Collection entries:
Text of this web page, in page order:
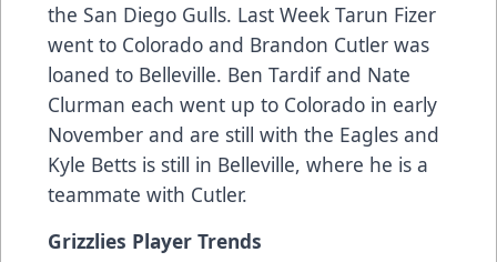
the San Diego Gulls. Last Week Tarun Fizer
went to Colorado and Brandon Cutler was
loaned to Belleville. Ben Tardif and Nate
Clurman each went up to Colorado in early
November and are still with the Eagles and
Kyle Betts is still in Belleville, where he is a
teammate with Cutler.
Grizzlies Player Trends
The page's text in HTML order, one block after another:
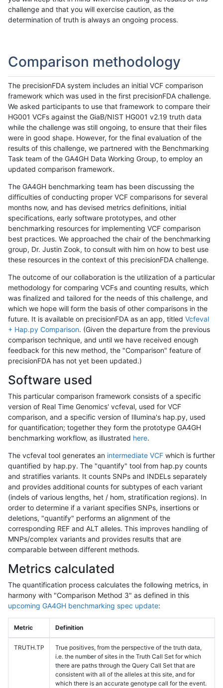
challenge and that you will exercise caution, as the
determination of truth is always an ongoing process.
Comparison methodology
The precisionFDA system includes an initial VCF comparison
framework which was used in the first precisionFDA challenge.
We asked participants to use that framework to compare their
HG001 VCFs against the GiaB/NIST HG001 v2.19 truth data
while the challenge was still ongoing, to ensure that their files
were in good shape. However, for the final evaluation of the
results of this challenge, we partnered with the Benchmarking
Task team of the GA4GH Data Working Group, to employ an
updated comparison framework.
The GA4GH benchmarking team has been discussing the
difficulties of conducting proper VCF comparisons for several
months now, and has devised metrics definitions, initial
specifications, early software prototypes, and other
benchmarking resources for implementing VCF comparison
best practices. We approached the chair of the benchmarking
group, Dr. Justin Zook, to consult with him on how to best use
these resources in the context of this precisionFDA challenge.
The outcome of our collaboration is the utilization of a particular
methodology for comparing VCFs and counting results, which
was finalized and tailored for the needs of this challenge, and
which we hope will form the basis of other comparisons in the
future. It is available on precisionFDA as an app, titled Vcfeval
+ Hap.py Comparison. (Given the departure from the previous
comparison technique, and until we have received enough
feedback for this new method, the "Comparison" feature of
precisionFDA has not yet been updated.)
Software used
This particular comparison framework consists of a specific
version of Real Time Genomics' vcfeval, used for VCF
comparison, and a specific version of Illumina's hap.py, used
for quantification; together they form the prototype GA4GH
benchmarking workflow, as illustrated here.
The vcfeval tool generates an intermediate VCF which is further
quantified by hap.py. The "quantify" tool from hap.py counts
and stratifies variants. It counts SNPs and INDELs separately
and provides additional counts for subtypes of each variant
(indels of various lengths, het / hom, stratification regions). In
order to determine if a variant specifies SNPs, insertions or
deletions, "quantify" performs an alignment of the
corresponding REF and ALT alleles. This improves handling of
MNPs/complex variants and provides results that are
comparable between different methods.
Metrics calculated
The quantification process calculates the following metrics, in
harmony with "Comparison Method 3" as defined in this
upcoming GA4GH benchmarking spec update:
Metric Definition
TRUTH.TP
True positives, from the perspective of the truth data,
i.e. the number of sites in the Truth Call Set for which
there are paths through the Query Call Set that are
consistent with all of the alleles at this site, and for
which there is an accurate genotype call for the event.
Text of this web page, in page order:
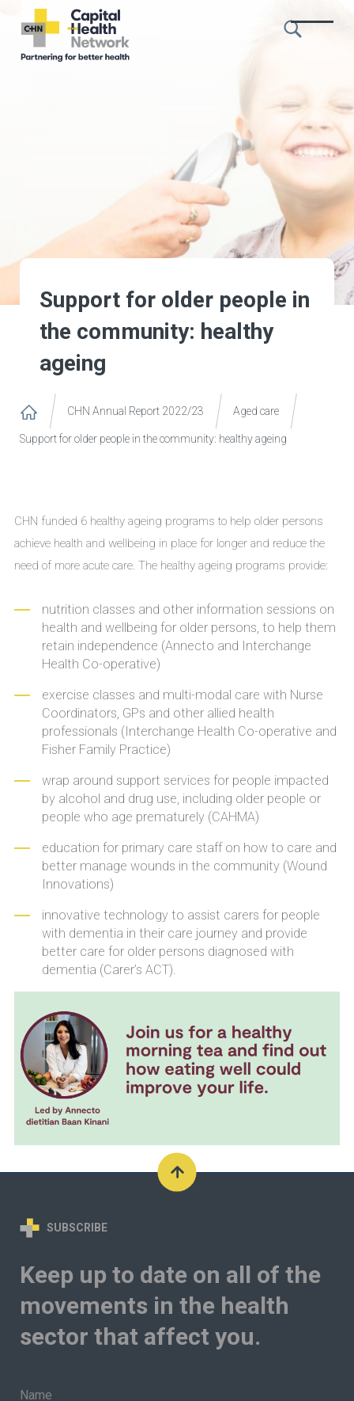
Support for older people in
the community: healthy
ageing
CHN Annual Report 2022/23 Aged care
Support for older people in the community: healthy ageing
CHN funded 6 healthy ageing programs to help older persons
achieve health and wellbeing in place for longer and reduce the
need of more acute care. The healthy ageing programs provide:
nutrition classes and other information sessions on
health and wellbeing for older persons, to help them
retain independence (Annecto and Interchange
Health Co-operative)
exercise classes and multi-modal care with Nurse
Coordinators, GPs and other allied health
professionals (Interchange Health Co-operative and
Fisher Family Practice)
wrap around support services for people impacted
by alcohol and drug use, including older people or
people who age prematurely (CAHMA)
education for primary care staff on how to care and
better manage wounds in the community (Wound
Innovations)
innovative technology to assist carers for people
with dementia in their care journey and provide
better care for older persons diagnosed with
dementia (Carer’s ACT).
SUBSCRIBE
Keep up to date on all of the
movements in the health
sector that affect you.
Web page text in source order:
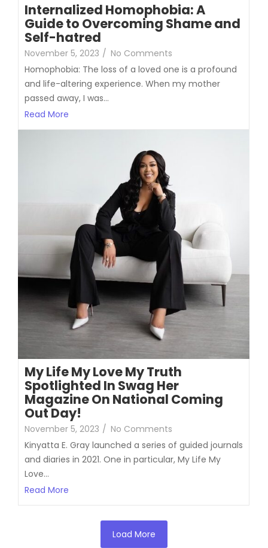
Internalized Homophobia: A
Guide to Overcoming Shame and
Self-hatred
November 5, 2023 / No Comments
Homophobia: The loss of a loved one is a profound
and life-altering experience. When my mother
passed away, I was...
Read More
My Life My Love My Truth
Spotlighted In Swag Her
Magazine On National Coming
Out Day!
November 5, 2023 / No Comments
Kinyatta E. Gray launched a series of guided journals
and diaries in 2021. One in particular, My Life My
Love...
Read More
Load More

◆ **Work instructions**
Write out the records shown above exactly, but do not include any images.

◆ **Output for this task**
Text of this web page, in page order:
the San Diego Gulls. Last Week Tarun Fizer
went to Colorado and Brandon Cutler was
loaned to Belleville. Ben Tardif and Nate
Clurman each went up to Colorado in early
November and are still with the Eagles and
Kyle Betts is still in Belleville, where he is a
teammate with Cutler.
Grizzlies Player Trends
The page's text in HTML order, one block after another:
challenge and that you will exercise caution, as the
determination of truth is always an ongoing process.
Comparison methodology
The precisionFDA system includes an initial VCF comparison
framework which was used in the first precisionFDA challenge.
We asked participants to use that framework to compare their
HG001 VCFs against the GiaB/NIST HG001 v2.19 truth data
while the challenge was still ongoing, to ensure that their files
were in good shape. However, for the final evaluation of the
results of this challenge, we partnered with the Benchmarking
Task team of the GA4GH Data Working Group, to employ an
updated comparison framework.
The GA4GH benchmarking team has been discussing the
difficulties of conducting proper VCF comparisons for several
months now, and has devised metrics definitions, initial
specifications, early software prototypes, and other
benchmarking resources for implementing VCF comparison
best practices. We approached the chair of the benchmarking
group, Dr. Justin Zook, to consult with him on how to best use
these resources in the context of this precisionFDA challenge.
The outcome of our collaboration is the utilization of a particular
methodology for comparing VCFs and counting results, which
was finalized and tailored for the needs of this challenge, and
which we hope will form the basis of other comparisons in the
future. It is available on precisionFDA as an app, titled Vcfeval
+ Hap.py Comparison. (Given the departure from the previous
comparison technique, and until we have received enough
feedback for this new method, the "Comparison" feature of
precisionFDA has not yet been updated.)
Software used
This particular comparison framework consists of a specific
version of Real Time Genomics' vcfeval, used for VCF
comparison, and a specific version of Illumina's hap.py, used
for quantification; together they form the prototype GA4GH
benchmarking workflow, as illustrated here.
The vcfeval tool generates an intermediate VCF which is further
quantified by hap.py. The "quantify" tool from hap.py counts
and stratifies variants. It counts SNPs and INDELs separately
and provides additional counts for subtypes of each variant
(indels of various lengths, het / hom, stratification regions). In
order to determine if a variant specifies SNPs, insertions or
deletions, "quantify" performs an alignment of the
corresponding REF and ALT alleles. This improves handling of
MNPs/complex variants and provides results that are
comparable between different methods.
Metrics calculated
The quantification process calculates the following metrics, in
harmony with "Comparison Method 3" as defined in this
upcoming GA4GH benchmarking spec update:
Metric Definition
TRUTH.TP
True positives, from the perspective of the truth data,
i.e. the number of sites in the Truth Call Set for which
there are paths through the Query Call Set that are
consistent with all of the alleles at this site, and for
which there is an accurate genotype call for the event.
Text of this web page, in page order:
Support for older people in
the community: healthy
ageing
CHN Annual Report 2022/23 Aged care
Support for older people in the community: healthy ageing
CHN funded 6 healthy ageing programs to help older persons
achieve health and wellbeing in place for longer and reduce the
need of more acute care. The healthy ageing programs provide:
nutrition classes and other information sessions on
health and wellbeing for older persons, to help them
retain independence (Annecto and Interchange
Health Co-operative)
exercise classes and multi-modal care with Nurse
Coordinators, GPs and other allied health
professionals (Interchange Health Co-operative and
Fisher Family Practice)
wrap around support services for people impacted
by alcohol and drug use, including older people or
people who age prematurely (CAHMA)
education for primary care staff on how to care and
better manage wounds in the community (Wound
Innovations)
innovative technology to assist carers for people
with dementia in their care journey and provide
better care for older persons diagnosed with
dementia (Carer’s ACT).
SUBSCRIBE
Keep up to date on all of the
movements in the health
sector that affect you.
Web page text in source order:
Internalized Homophobia: A
Guide to Overcoming Shame and
Self-hatred
November 5, 2023 / No Comments
Homophobia: The loss of a loved one is a profound
and life-altering experience. When my mother
passed away, I was...
Read More
My Life My Love My Truth
Spotlighted In Swag Her
Magazine On National Coming
Out Day!
November 5, 2023 / No Comments
Kinyatta E. Gray launched a series of guided journals
and diaries in 2021. One in particular, My Life My
Love...
Read More
Load More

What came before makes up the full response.